Source data:
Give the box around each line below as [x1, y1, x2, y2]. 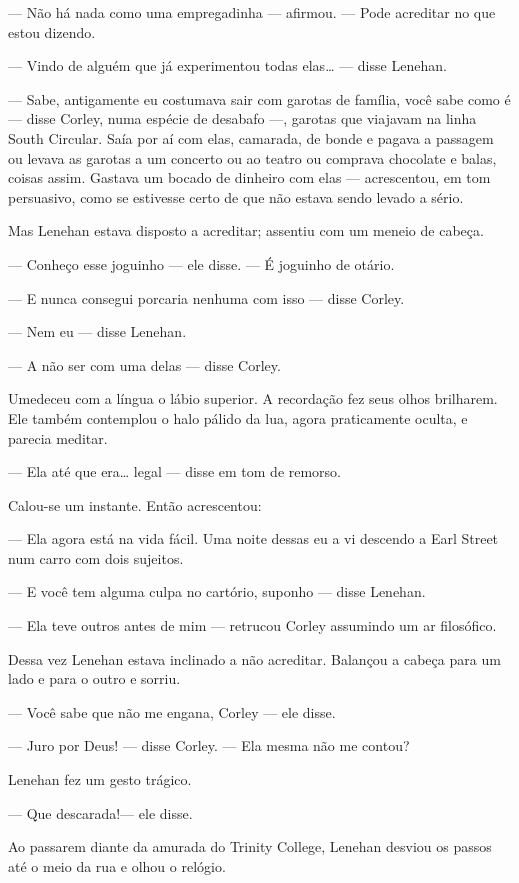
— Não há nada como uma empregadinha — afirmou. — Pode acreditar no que [8, 2, 496, 22]
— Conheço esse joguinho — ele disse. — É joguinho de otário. [8, 253, 395, 274]
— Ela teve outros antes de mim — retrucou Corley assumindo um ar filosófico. [8, 615, 497, 636]
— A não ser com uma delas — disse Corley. [8, 354, 281, 375]
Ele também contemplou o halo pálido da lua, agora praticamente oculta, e [8, 407, 468, 428]
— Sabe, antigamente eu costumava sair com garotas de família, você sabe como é [8, 88, 511, 109]
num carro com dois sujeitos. [8, 547, 184, 568]
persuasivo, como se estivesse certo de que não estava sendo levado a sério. [8, 186, 464, 207]
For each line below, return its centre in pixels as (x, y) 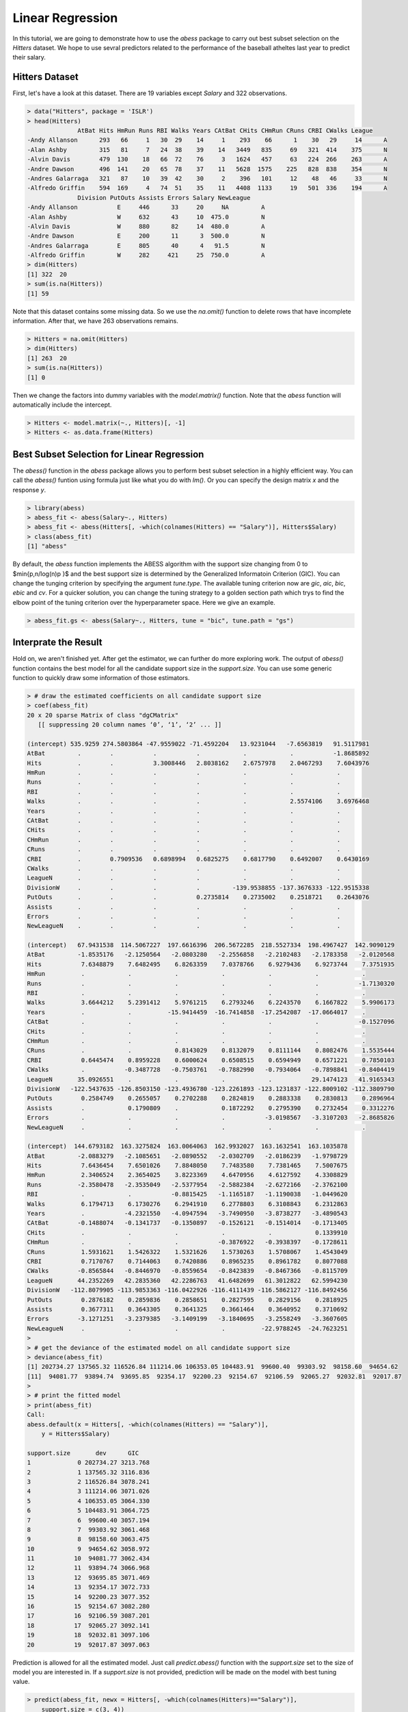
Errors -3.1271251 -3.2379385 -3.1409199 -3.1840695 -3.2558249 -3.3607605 (187, 1319)
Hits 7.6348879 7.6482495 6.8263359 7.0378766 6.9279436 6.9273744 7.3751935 (211, 964)
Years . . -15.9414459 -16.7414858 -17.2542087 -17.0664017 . (196, 1012)
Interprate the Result (57, 643)
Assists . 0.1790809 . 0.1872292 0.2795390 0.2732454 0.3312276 (211, 1108)
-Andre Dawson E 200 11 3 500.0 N (146, 236)
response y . (29, 490)
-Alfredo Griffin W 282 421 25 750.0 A (146, 255)
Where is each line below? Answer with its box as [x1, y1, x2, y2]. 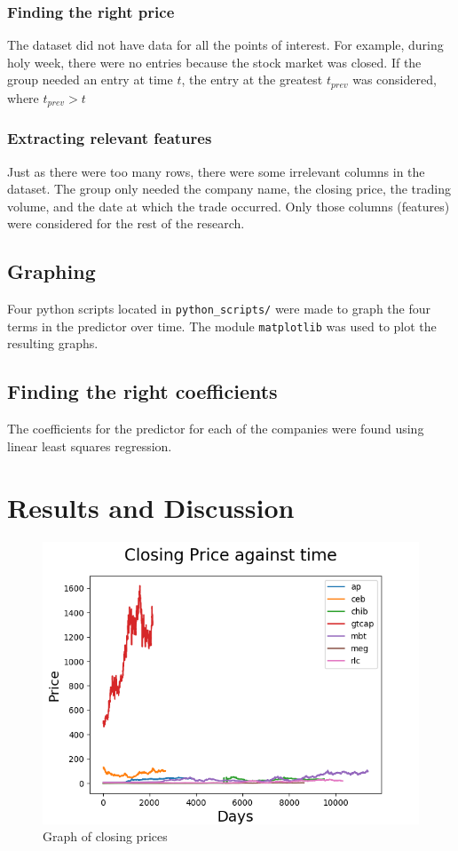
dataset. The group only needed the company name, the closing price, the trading [7, 179, 451, 198]
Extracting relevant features [7, 127, 212, 149]
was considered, [352, 70, 437, 89]
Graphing [7, 258, 96, 285]
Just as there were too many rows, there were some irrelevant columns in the [7, 162, 425, 180]
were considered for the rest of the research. [7, 214, 245, 233]
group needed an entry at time [7, 70, 173, 89]
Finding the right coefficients [7, 378, 278, 405]
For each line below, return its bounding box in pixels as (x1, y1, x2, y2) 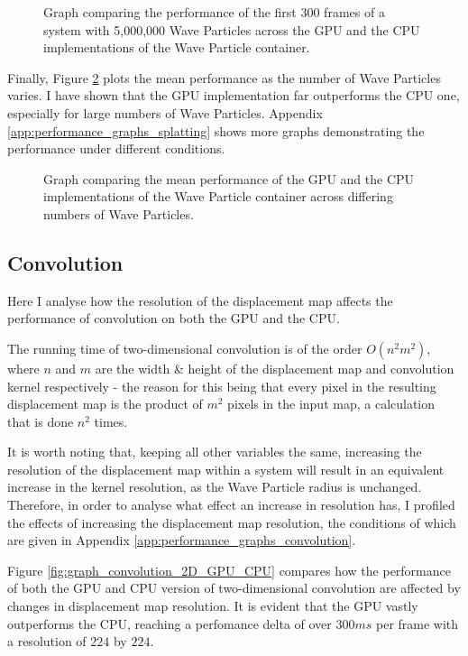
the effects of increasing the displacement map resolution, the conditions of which (7, 513, 456, 531)
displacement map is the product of (7, 394, 203, 413)
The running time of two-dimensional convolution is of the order (7, 338, 362, 357)
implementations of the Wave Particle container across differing (43, 187, 393, 206)
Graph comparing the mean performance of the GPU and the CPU (43, 169, 415, 188)
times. (94, 411, 128, 430)
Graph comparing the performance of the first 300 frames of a (43, 3, 385, 21)
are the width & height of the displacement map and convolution (95, 358, 454, 377)
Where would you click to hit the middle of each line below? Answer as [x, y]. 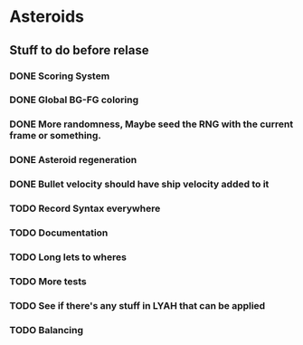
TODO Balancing [47, 330]
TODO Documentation [59, 233]
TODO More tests [48, 281]
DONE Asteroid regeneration [73, 160]
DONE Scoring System [60, 76]
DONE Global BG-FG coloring [74, 100]
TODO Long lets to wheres [68, 257]
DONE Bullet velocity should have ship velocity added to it [139, 185]
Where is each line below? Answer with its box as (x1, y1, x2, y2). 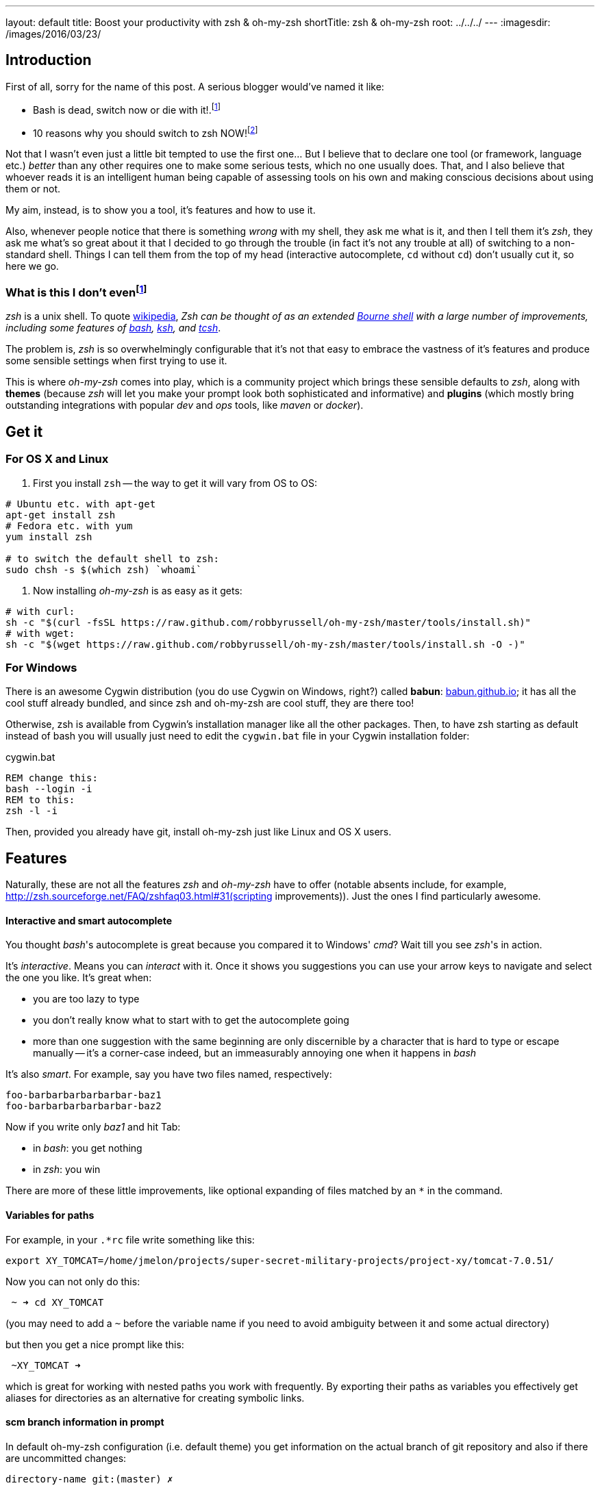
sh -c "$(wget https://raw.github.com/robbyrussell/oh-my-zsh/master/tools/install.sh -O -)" (5, 638, 525, 650)
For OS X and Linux (5, 452, 109, 466)
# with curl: (5, 605, 75, 617)
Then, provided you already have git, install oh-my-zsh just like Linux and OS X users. (5, 826, 392, 838)
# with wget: (5, 627, 75, 639)
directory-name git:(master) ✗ (5, 1473, 173, 1485)
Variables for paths (5, 1209, 95, 1221)
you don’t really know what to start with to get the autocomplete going (33, 1014, 349, 1026)
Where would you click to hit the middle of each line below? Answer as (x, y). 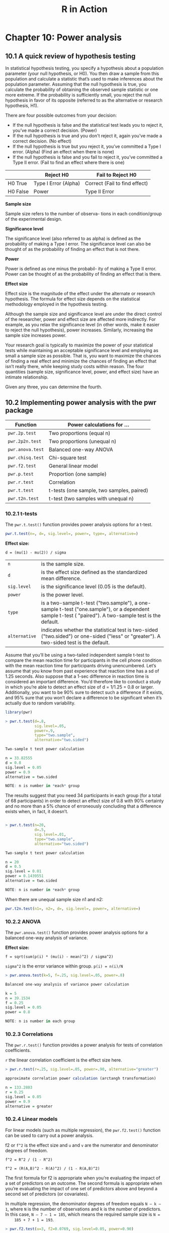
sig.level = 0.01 (23, 871)
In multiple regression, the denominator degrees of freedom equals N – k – (83, 1203)
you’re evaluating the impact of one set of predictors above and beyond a (81, 1188)
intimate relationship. (27, 377)
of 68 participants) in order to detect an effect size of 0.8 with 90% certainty (84, 801)
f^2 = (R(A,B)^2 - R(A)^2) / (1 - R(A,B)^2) (53, 1168)
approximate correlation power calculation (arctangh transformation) (81, 1079)
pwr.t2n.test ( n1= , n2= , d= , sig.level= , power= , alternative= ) (73, 909)
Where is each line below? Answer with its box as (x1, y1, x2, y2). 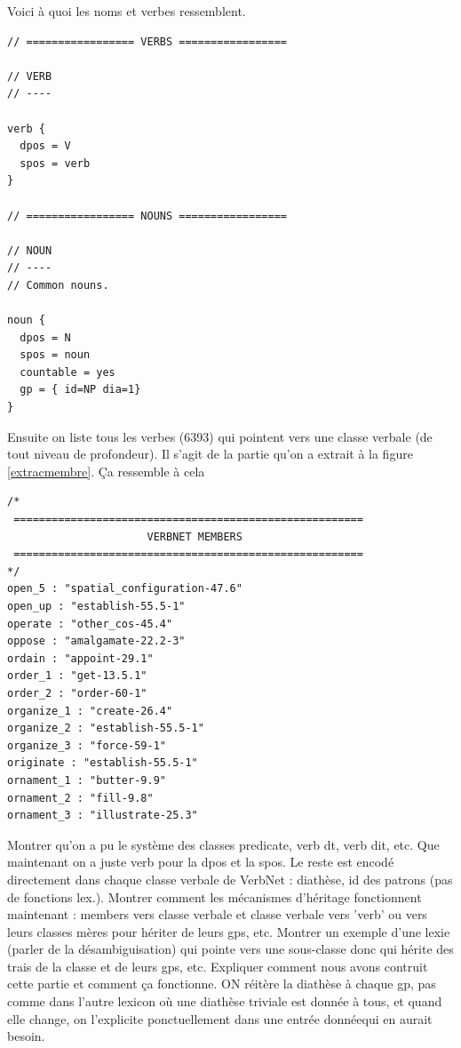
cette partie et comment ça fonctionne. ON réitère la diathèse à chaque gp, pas (7, 974, 436, 993)
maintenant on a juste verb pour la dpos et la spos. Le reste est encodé (7, 852, 394, 871)
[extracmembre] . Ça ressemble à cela (7, 461, 205, 480)
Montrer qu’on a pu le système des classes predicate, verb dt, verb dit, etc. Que (7, 835, 440, 853)
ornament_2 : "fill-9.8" (7, 791, 154, 804)
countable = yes (20, 365, 115, 379)
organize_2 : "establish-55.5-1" (7, 722, 204, 735)
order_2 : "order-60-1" (7, 686, 147, 700)
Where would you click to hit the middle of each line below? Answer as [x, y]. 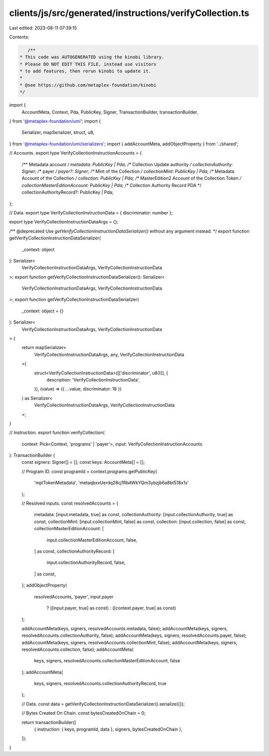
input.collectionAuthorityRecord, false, [86, 563]
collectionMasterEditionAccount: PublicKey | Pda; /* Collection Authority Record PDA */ [112, 185]
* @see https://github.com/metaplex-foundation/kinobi [88, 85]
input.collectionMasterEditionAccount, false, [92, 540]
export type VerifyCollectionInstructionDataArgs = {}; [64, 222]
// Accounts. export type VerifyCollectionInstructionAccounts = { [75, 153]
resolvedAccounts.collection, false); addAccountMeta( [78, 649]
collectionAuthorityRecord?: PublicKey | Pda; [68, 192]
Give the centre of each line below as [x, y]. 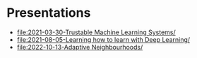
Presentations [49, 13]
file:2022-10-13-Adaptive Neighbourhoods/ [80, 47]
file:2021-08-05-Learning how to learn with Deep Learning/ [103, 39]
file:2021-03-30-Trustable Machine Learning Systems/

The problem —
Out of the preceding entries, pull each line that contains the word "file".

Your response —
file:2022-10-13-Adaptive Neighbourhoods/ [80, 47]
file:2021-08-05-Learning how to learn with Deep Learning/ [103, 39]
file:2021-03-30-Trustable Machine Learning Systems/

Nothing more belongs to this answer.